▸ Description of the task:
Scan the records and identify every line in which the string "best" occurs, then return those lines.

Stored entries
________________________________________
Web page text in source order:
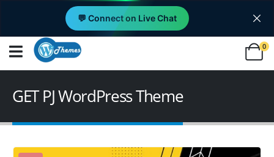
💬 Connect on Live Chat
0
GET PJ WordPress Theme
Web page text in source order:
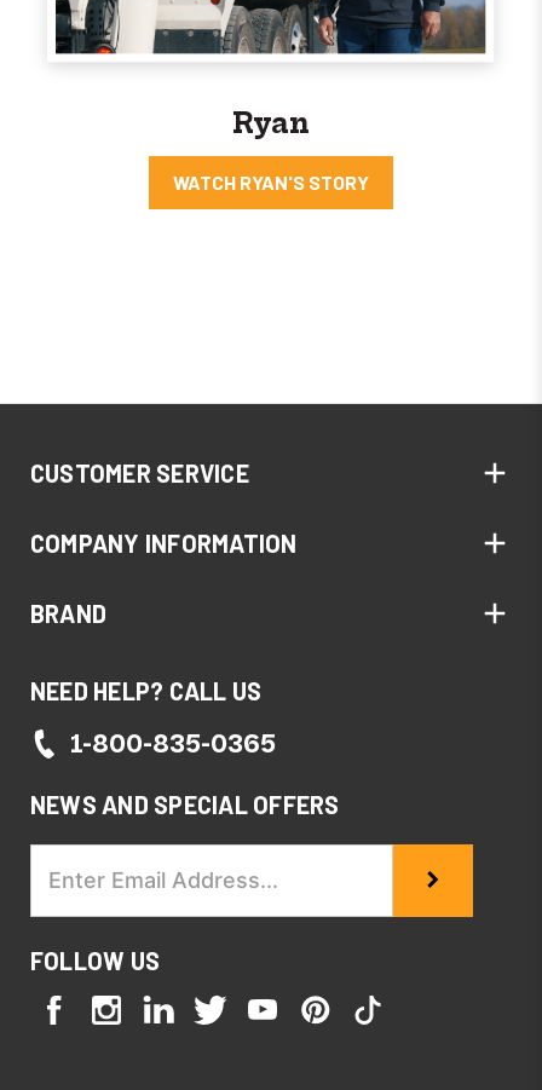
Ryan
WATCH RYAN'S STORY
CUSTOMER SERVICE
COMPANY INFORMATION
BRAND
NEED HELP? CALL US
1-800-835-0365
NEWS AND SPECIAL OFFERS
Address
FOLLOW US
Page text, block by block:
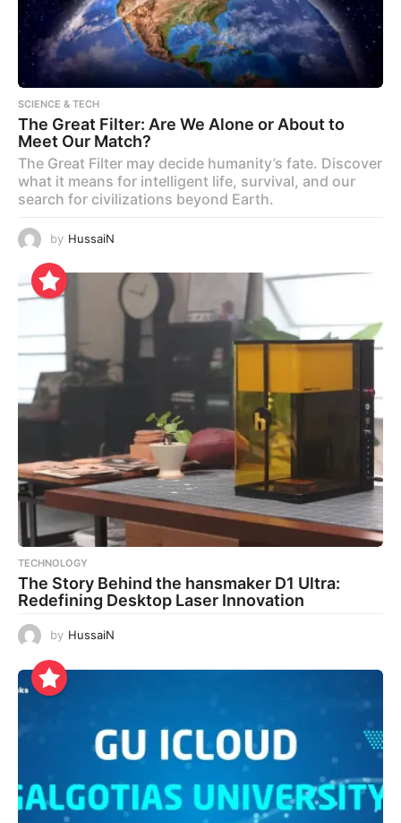
SCIENCE & TECH
The Great Filter: Are We Alone or About to
Meet Our Match?
The Great Filter may decide humanity’s fate. Discover
what it means for intelligent life, survival, and our
search for civilizations beyond Earth.
by HussaiN
TECHNOLOGY
The Story Behind the hansmaker D1 Ultra:
Redefining Desktop Laser Innovation
by HussaiN
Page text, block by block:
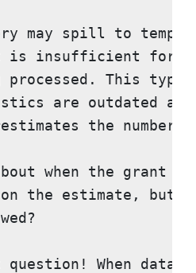
may spill to tempdb
insufficient for the
This
are outdated and
the number
when the grant
the estimate, but
question! When
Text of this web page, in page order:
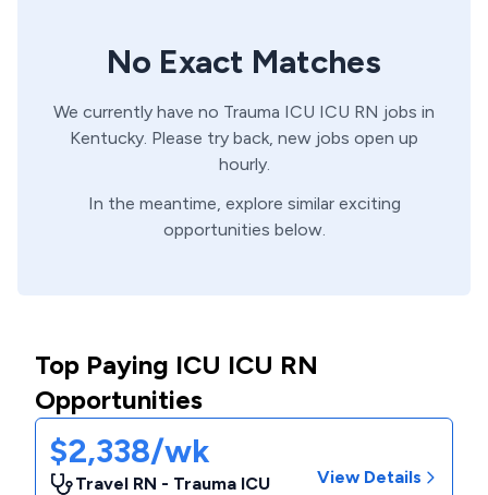
No Exact Matches
We currently have no Trauma ICU ICU RN jobs in
Kentucky. Please try back, new jobs open up
hourly.
In the meantime, explore similar exciting
opportunities below.
Top Paying ICU ICU RN
Opportunities
$2,338/wk
Travel RN - Trauma ICU
View Details
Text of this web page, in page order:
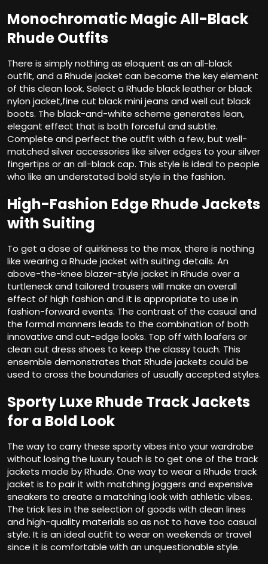
Monochromatic Magic All-Black
Rhude Outfits
There is simply nothing as eloquent as an all-black
outfit, and a Rhude jacket can become the key element
of this clean look. Select a Rhude black leather or black
nylon jacket,fine cut black mini jeans and well cut black
boots. The black-and-white scheme generates lean,
elegant effect that is both forceful and subtle.
Complete and perfect the outfit with a few, but well-
matched silver accessories like silver edges to your silver
fingertips or an all-black cap. This style is ideal to people
who like an understated bold style in the fashion.
High-Fashion Edge Rhude Jackets
with Suiting
To get a dose of quirkiness to the max, there is nothing
like wearing a Rhude jacket with suiting details. An
above-the-knee blazer-style jacket in Rhude over a
turtleneck and tailored trousers will make an overall
effect of high fashion and it is appropriate to use in
fashion-forward events. The contrast of the casual and
the formal manners leads to the combination of both
innovative and cut-edge looks. Top off with loafers or
clean cut dress shoes to keep the classy touch. This
ensemble demonstrates that Rhude jackets could be
used to cross the boundaries of usually accepted styles.
Sporty Luxe Rhude Track Jackets
for a Bold Look
The way to carry these sporty vibes into your wardrobe
without losing the luxury touch is to get one of the track
jackets made by Rhude. One way to wear a Rhude track
jacket is to pair it with matching joggers and expensive
sneakers to create a matching look with athletic vibes.
The trick lies in the selection of goods with clean lines
and high-quality materials so as not to have too casual
style. It is an ideal outfit to wear on weekends or travel
since it is comfortable with an unquestionable style.
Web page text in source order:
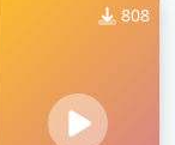
808
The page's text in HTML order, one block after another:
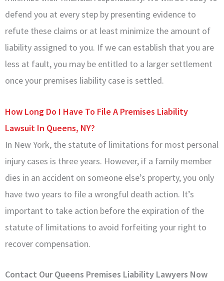
defend you at every step by presenting evidence to
refute these claims or at least minimize the amount of
liability assigned to you. If we can establish that you are
less at fault, you may be entitled to a larger settlement
once your premises liability case is settled.
How Long Do I Have To File A Premises Liability
Lawsuit In Queens, NY?
In New York, the statute of limitations for most personal
injury cases is three years. However, if a family member
dies in an accident on someone else’s property, you only
have two years to file a wrongful death action. It’s
important to take action before the expiration of the
statute of limitations to avoid forfeiting your right to
recover compensation.
Contact Our Queens Premises Liability Lawyers Now
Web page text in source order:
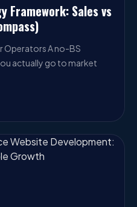
Framework: Sales vs
Operators A no-BS
actually go to market
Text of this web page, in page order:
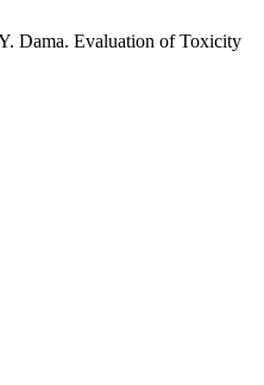
Dama. Evaluation of Toxicity
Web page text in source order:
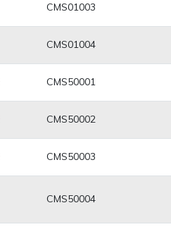
CMS01003
CMS01004
CMS50001
CMS50002
CMS50003
CMS50004
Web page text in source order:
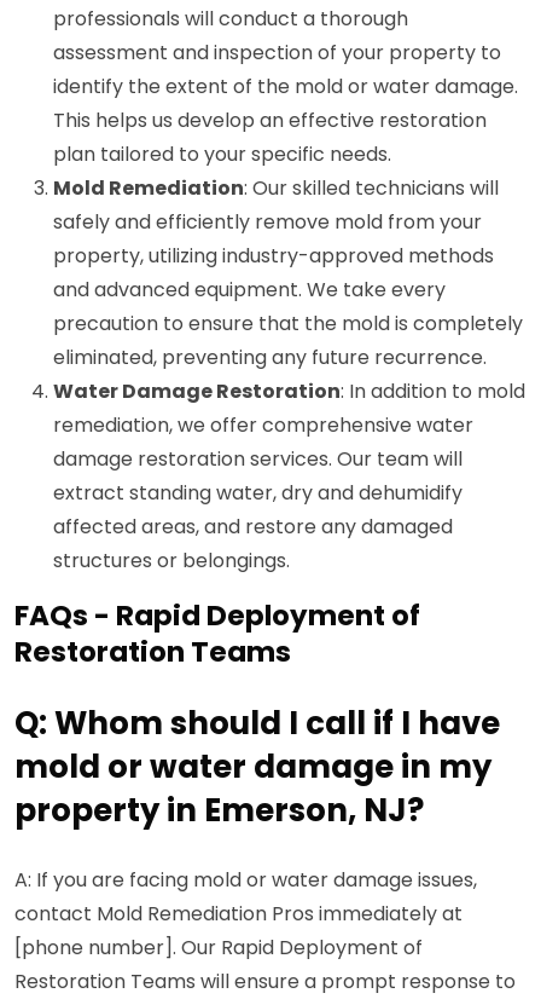
professionals will conduct a thorough
assessment and inspection of your property to
identify the extent of the mold or water damage.
This helps us develop an effective restoration
plan tailored to your specific needs.
Mold Remediation: Our skilled technicians will
safely and efficiently remove mold from your
property, utilizing industry-approved methods
and advanced equipment. We take every
precaution to ensure that the mold is completely
eliminated, preventing any future recurrence.
Water Damage Restoration: In addition to mold
remediation, we offer comprehensive water
damage restoration services. Our team will
extract standing water, dry and dehumidify
affected areas, and restore any damaged
structures or belongings.
FAQs - Rapid Deployment of
Restoration Teams
Q: Whom should I call if I have
mold or water damage in my
property in Emerson, NJ?
A: If you are facing mold or water damage issues,
contact Mold Remediation Pros immediately at
[phone number]. Our Rapid Deployment of
Restoration Teams will ensure a prompt response to
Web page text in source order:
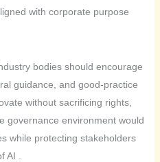
with corporate purpose
bodies should encourage
guidance, and good-practice
without sacrificing rights,
governance environment would
while protecting stakeholders
.
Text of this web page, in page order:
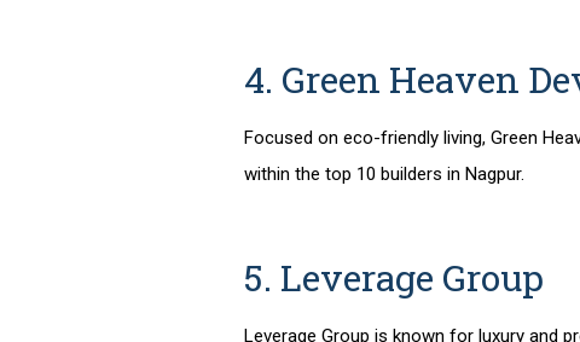
4. Green Heaven
Focused on eco-friendly living, Green
within the top 10 builders in Nagpur.
5. Leverage Group
Leverage Group is known for luxury and
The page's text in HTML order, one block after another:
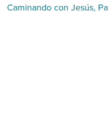
Caminando con Jesús,
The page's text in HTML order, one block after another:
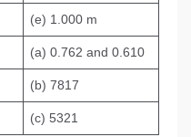
(e) 1.000 m
(a) 0.762 and 0.610
(b) 7817
(c) 5321
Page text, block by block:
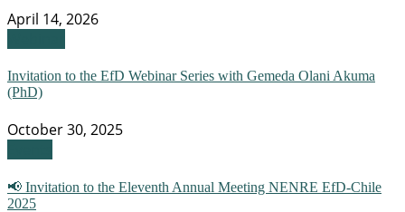
April 14, 2026
Invitation to the EfD Webinar Series with Gemeda Olani Akuma
(PhD)
October 30, 2025
📢 Invitation to the Eleventh Annual Meeting NENRE EfD-Chile
2025
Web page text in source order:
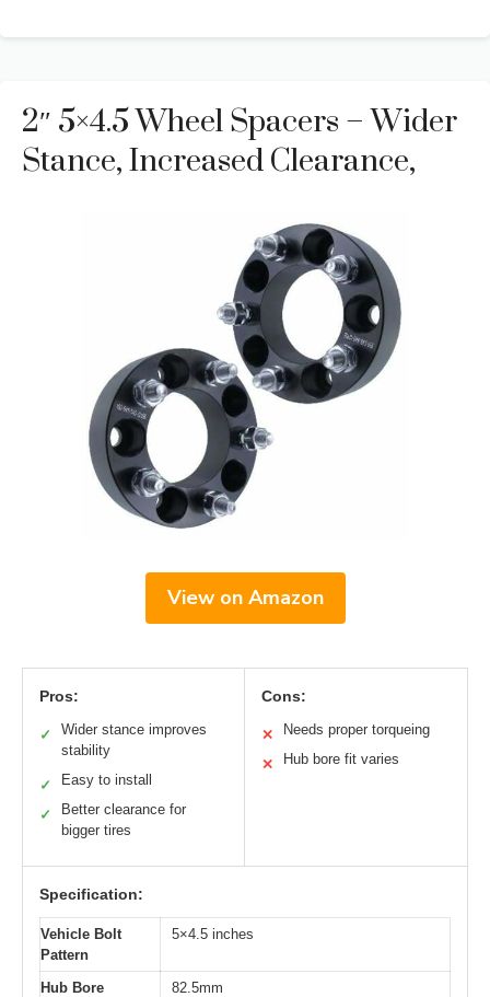
2″ 5×4.5 Wheel Spacers – Wider
Stance, Increased Clearance,
View on Amazon
Pros:
✓
Wider stance improves
stability
✓ Easy to install
✓
Better clearance for
bigger tires
Cons:
✕ Needs proper torqueing
✕ Hub bore fit varies
Specification:
Vehicle Bolt
Pattern
5×4.5 inches
Hub Bore
82.5mm
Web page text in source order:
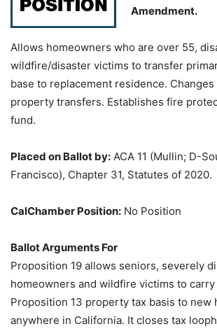
Amendment.
Allows homeowners who are over 55,
wildfire/disaster victims to transfer
base to replacement residence.
property transfers. Establishes fire
fund.
Placed on Ballot by: ACA 11 (Mullin; D-
Francisco), Chapter 31, Statutes of 2020.
CalChamber Position: No Position
Ballot Arguments For
Proposition 19 allows seniors, severely
homeowners and wildfire victims to
Proposition 13 property tax basis to new
anywhere in California. It closes tax
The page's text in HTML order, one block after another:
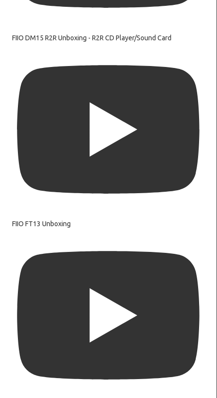
FIIO DM15 R2R Unboxing - R2R CD Player/Sound Card
FIIO FT13 Unboxing
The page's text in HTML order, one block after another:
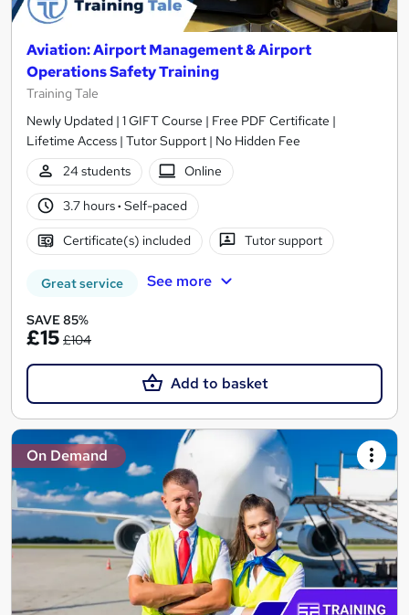
Aviation: Airport Management & Airport
Operations Safety Training
Training Tale
Newly Updated | 1 GIFT Course | Free PDF Certificate |
Lifetime Access | Tutor Support | No Hidden Fee
24 students
Online
3.7 hours· Self-paced
Certificate(s) included Tutor support
Great service See more
SAVE 85%
£15 £104
Add to basket
On Demand
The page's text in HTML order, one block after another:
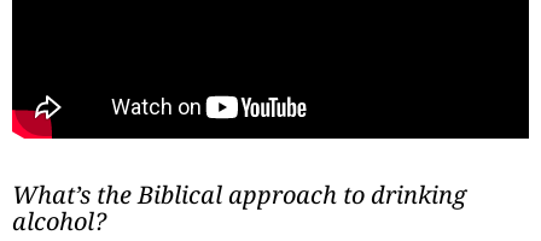
What’s the Biblical approach to drinking
alcohol?
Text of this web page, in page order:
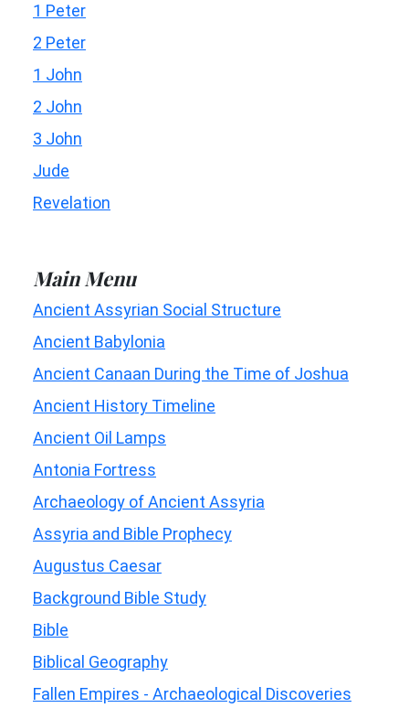
1 Peter
2 Peter
1 John
2 John
3 John
Jude
Revelation
Main Menu
Ancient Assyrian Social Structure
Ancient Babylonia
Ancient Canaan During the Time of Joshua
Ancient History Timeline
Ancient Oil Lamps
Antonia Fortress
Archaeology of Ancient Assyria
Assyria and Bible Prophecy
Augustus Caesar
Background Bible Study
Bible
Biblical Geography
Fallen Empires - Archaeological Discoveries
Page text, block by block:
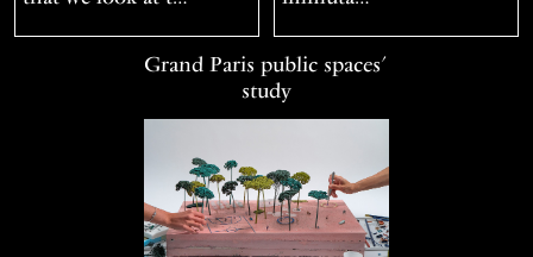
Grand Paris public spaces’
study
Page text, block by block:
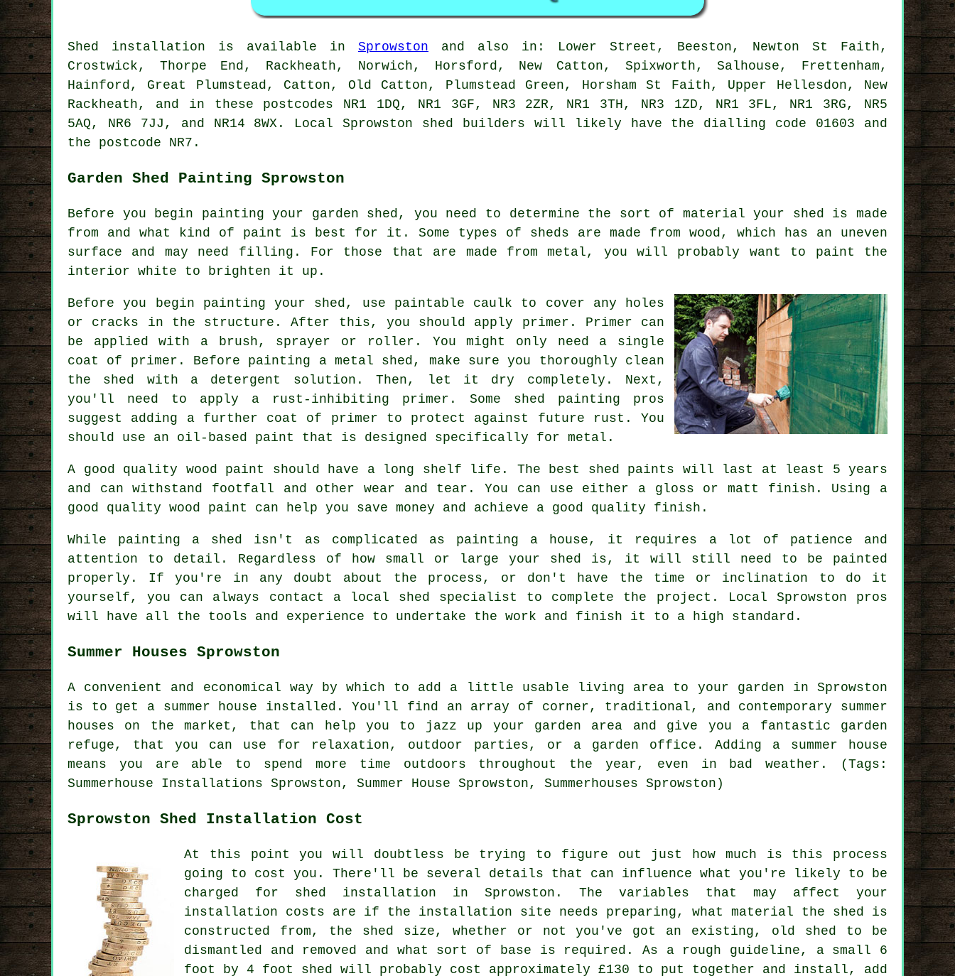
Shed installation is available in Sprowston and also in: Lower Street, Beeston, Newton St Faith,
Crostwick, Thorpe End, Rackheath, Norwich, Horsford, New Catton, Spixworth, Salhouse, Frettenham,
Hainford, Great Plumstead, Catton, Old Catton, Plumstead Green, Horsham St Faith, Upper Hellesdon, New
Rackheath, and in these postcodes NR1 1DQ, NR1 3GF, NR3 2ZR, NR1 3TH, NR3 1ZD, NR1 3FL, NR1 3RG, NR5
5AQ, NR6 7JJ, and NR14 8WX. Local Sprowston shed builders will likely have the dialling code 01603 and
the postcode NR7.
Garden Shed Painting Sprowston
Before you begin painting your garden shed, you need to determine the sort of material your shed is made
from and what kind of paint is best for it. Some types of sheds are made from wood, which has an uneven
surface and may need filling. For those that are made from metal, you will probably want to paint the
interior white to brighten it up.
Before you begin painting your shed, use paintable caulk to cover any holes
or cracks in the structure. After this, you should apply primer. Primer can
be applied with a brush, sprayer or roller. You might only need a single
coat of primer. Before painting a metal shed, make sure you thoroughly clean
the shed with a detergent solution. Then, let it dry completely. Next,
you'll need to apply a rust-inhibiting primer. Some shed painting pros
suggest adding a further coat of primer to protect against future rust. You
should use an oil-based paint that is designed specifically for metal.
A good quality wood paint should have a long shelf life. The best shed paints will last at least 5 years
and can withstand footfall and other wear and tear. You can use either a gloss or matt finish. Using a
good quality wood paint can help you save money and achieve a good quality finish.
While painting a shed isn't as complicated as painting a house, it requires a lot of patience and
attention to detail. Regardless of how small or large your shed is, it will still need to be painted
properly. If you're in any doubt about the process, or don't have the time or inclination to do it
yourself, you can always contact a local shed specialist to complete the project. Local Sprowston pros
will have all the tools and experience to undertake the work and finish it to a high standard.
Summer Houses Sprowston
A convenient and economical way by which to add a little usable living area to your garden in Sprowston
is to get a summer house installed. You'll find an array of corner, traditional, and contemporary summer
houses on the market, that can help you to jazz up your garden area and give you a fantastic garden
refuge, that you can use for relaxation, outdoor parties, or a garden office. Adding a summer house
means you are able to spend more time outdoors throughout the year, even in bad weather. (Tags:
Summerhouse Installations Sprowston, Summer House Sprowston, Summerhouses Sprowston)
Sprowston Shed Installation Cost
At this point you will doubtless be trying to figure out just how much is this process
going to cost you. There'll be several details that can influence what you're likely to be
charged for shed installation in Sprowston. The variables that may affect your
installation costs are if the installation site needs preparing, what material the shed is
constructed from, the shed size, whether or not you've got an existing, old shed to be
dismantled and removed and what sort of base is required. As a rough guideline, a small 6
foot by 4 foot shed will probably cost approximately £130 to put together and install, add
________________________________________
▸ Answer box:
from and what kind of paint is best for it. Some types of sheds are made from wood, which has an uneven
A good quality wood paint should have a long shelf life. The best shed paints will last at least 5 years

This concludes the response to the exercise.